The way AutoCAD renders characters above 0x7F on the screen indicates that the values are actually ISO-6659-1 (or perhaps Windows-1252) with no encoding (i.e. raw bytes). Thus the byte 0xB0 in the text in the sample DXF file renders as a degree sign, and the two bytes 0xC2 0xB0, which are the bytes of the UTF-8 encoding for the degree sign (0xB0), render as an accented uppercase A and (somewhat coincidentally) a degree sign.

The DXF file contains a variable called "DWGCODEPAGE" whose value (in this case) is "ansi-1252" which is "set to the system code page when a new drawing is created, but not otherwise maintained by AutoCAD", so perhaps this is the encoding that should be used for versions 2004 and previous.

Both importers attempt to interpret the text as UTF-8 and fail because the single byte B0 is a continuation byte in that encoding, and it is not preceded by a start byte in the range C0-FF. The actual failure point is different for the two importers.

The legacy importer is handling the character encoding a block (2k bytes?) at a time within the text reader so it gets the error as it tries to read the first character of the block that contains the string text. It would appear that the new importer initially creates
the strings with the raw bytes from the file, and later calls Draft.convertDraftTexts which attempts to convert the text in all text objects from raw bytes to proper text assuming UTF-8 encoding.

Characters causing this problem can appear in TEXT, MTEXT, DIMENSION text, block definition ATTDEF, block insertion ATTRIB and perhaps other places, but apparently cannot occur in things such as layer and text style names. This means that it is safe to read the HEADER section with no encoding, allowing determination of ACADVER and DWGCODEPAGE.


To reproduce the problem using the legacy importer:
In Edit->Preferences..., select Import-Export in the left panel, then the DXF tab in the right panel.
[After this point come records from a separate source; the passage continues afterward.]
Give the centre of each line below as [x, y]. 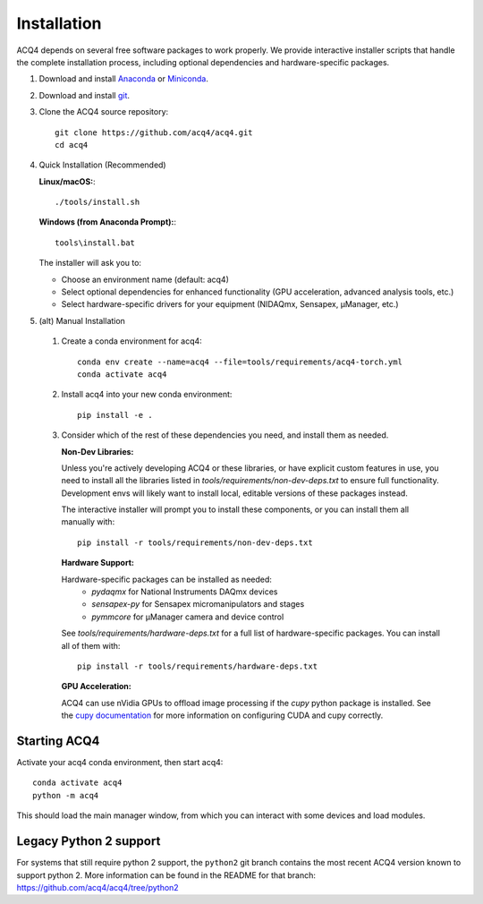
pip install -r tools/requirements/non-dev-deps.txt [195, 542]
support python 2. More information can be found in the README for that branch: [166, 875]
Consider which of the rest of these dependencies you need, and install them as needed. [225, 435]
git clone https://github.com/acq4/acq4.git [154, 132]
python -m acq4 [66, 795]
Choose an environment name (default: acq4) [145, 279]
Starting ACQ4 [58, 741]
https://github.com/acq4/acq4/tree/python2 [97, 887]
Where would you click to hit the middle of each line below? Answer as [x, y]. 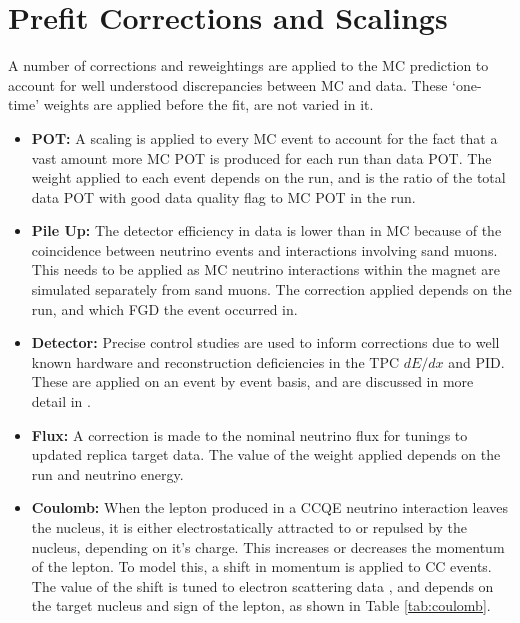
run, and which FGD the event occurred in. [164, 308]
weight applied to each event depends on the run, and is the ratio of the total [268, 177]
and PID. [476, 361]
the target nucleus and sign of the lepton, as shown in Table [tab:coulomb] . [261, 605]
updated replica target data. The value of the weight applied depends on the [266, 454]
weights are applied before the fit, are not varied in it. [208, 104]
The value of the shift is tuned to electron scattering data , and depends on [262, 585]
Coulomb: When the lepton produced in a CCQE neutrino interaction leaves [270, 507]
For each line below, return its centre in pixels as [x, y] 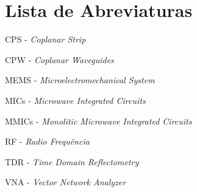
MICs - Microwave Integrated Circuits [75, 100]
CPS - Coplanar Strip [45, 39]
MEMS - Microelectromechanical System [80, 80]
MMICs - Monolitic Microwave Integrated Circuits [99, 121]
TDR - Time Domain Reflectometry [72, 161]
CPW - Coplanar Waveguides [59, 59]
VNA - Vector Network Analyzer [66, 182]
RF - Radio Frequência [47, 141]
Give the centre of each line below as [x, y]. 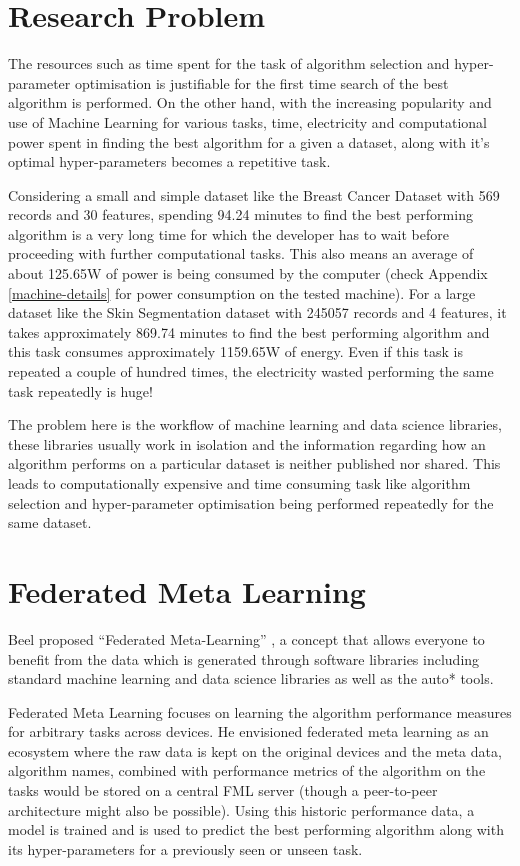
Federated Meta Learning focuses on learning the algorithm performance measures [260, 711]
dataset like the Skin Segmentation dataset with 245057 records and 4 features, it [257, 312]
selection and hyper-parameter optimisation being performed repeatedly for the [251, 502]
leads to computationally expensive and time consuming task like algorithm [239, 483]
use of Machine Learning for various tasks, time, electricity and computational [247, 121]
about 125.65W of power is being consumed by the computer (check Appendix [248, 273]
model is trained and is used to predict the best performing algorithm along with [256, 829]
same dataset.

Ensure "Use legacy python importer" is checked. Ensure "Import ... texts and dimensions" is checked. Select "Create ... simple Part shapes" (note that I'm not
sure if the latter matters).
Open or import the attached DXF file.
The open/import fails:

07:07:25  opening C:/Users/KPMartin/Documents/FreeCAD Issues/Encoding Error/Encoding-error.dxf...
07:07:25  Traceback (most recent call last):
  File "<string>", line 1, in <module>
  File "C:\Program Files\FreeCAD 0.20\Mod\Draft\importDXF.py", line 2781, in open
    processdxf(doc, filename)
  File "C:\Program Files\FreeCAD 0.20\Mod\Draft\importDXF.py", line 2191, in processdxf
    drawing = dxfReader.readDXF(filename)
  File "C:\Users\KPMartin\AppData\Roaming\FreeCAD\Macro\dxfReader.py", line 372, in readDXF
    drawing = sm.run(infile)
  File "C:\Users\KPMartin\AppData\Roaming\FreeCAD\Macro\dxfReader.py", line 95, in run
    (newState, cargo) = handler(cargo)
  File "C:\Users\KPMartin\AppData\Roaming\FreeCAD\Macro\dxfReader.py", line 288, in start_section
    obj = handleObject(infile)
  File "C:\Users\KPMartin\AppData\Roaming\FreeCAD\Macro\dxfReader.py", line 196, in handleObject
    line = infile.readline()
  File "C:\Program Files\FreeCAD 0.20\bin\lib\codecs.py", line 322, in decode
    (result, consumed) = self._buffer_decode(data, self.errors, final)
<class 'UnicodeDecodeError'>: 'utf-8' codec can't decode byte 0xb0 in position 418: invalid start byte

To reproduce the problem using the new importer:
In Edit->Preferences..., select Import-Export in the left panel, then the DXF tab in the right panel. Ensure "Use legacy python importer" is unchecked. Ensure "Import ... texts and dimensions" is checked. Select "Create ... simple Part shapes" (note that I'm not sure if the latter matters).
Open or import the attached DXF file.
The open/import fails:

07:04:01  This function will be deprecated. Please use 'convert_draft_texts'.
07:04:01  ----------------
07:04:01  Convert Draft texts
07:04:01  Traceback (most recent call last):
  File "<string>", line 1, in <module>
  File "C:\Program Files\FreeCAD 0.20\Mod\Draft\importDXF.py", line 2797, in open
    Draft.convertDraftTexts() # convert annotations to Draft texts
  File "C:\Program Files\FreeCAD 0.20\Mod\Draft\draftmake\make_text.py", line 210, in convertDraftTexts
    return convert_draft_texts(textslist)
  File "C:\Program Files\FreeCAD 0.20\Mod\Draft\draftmake\make_text.py", line 191, in convert_draft_texts
    new_obj = make_text(obj.LabelText, placement=obj.Position)
<class 'UnicodeError'>: UTF8 conversion failure at PropertyStringList::getPyObject()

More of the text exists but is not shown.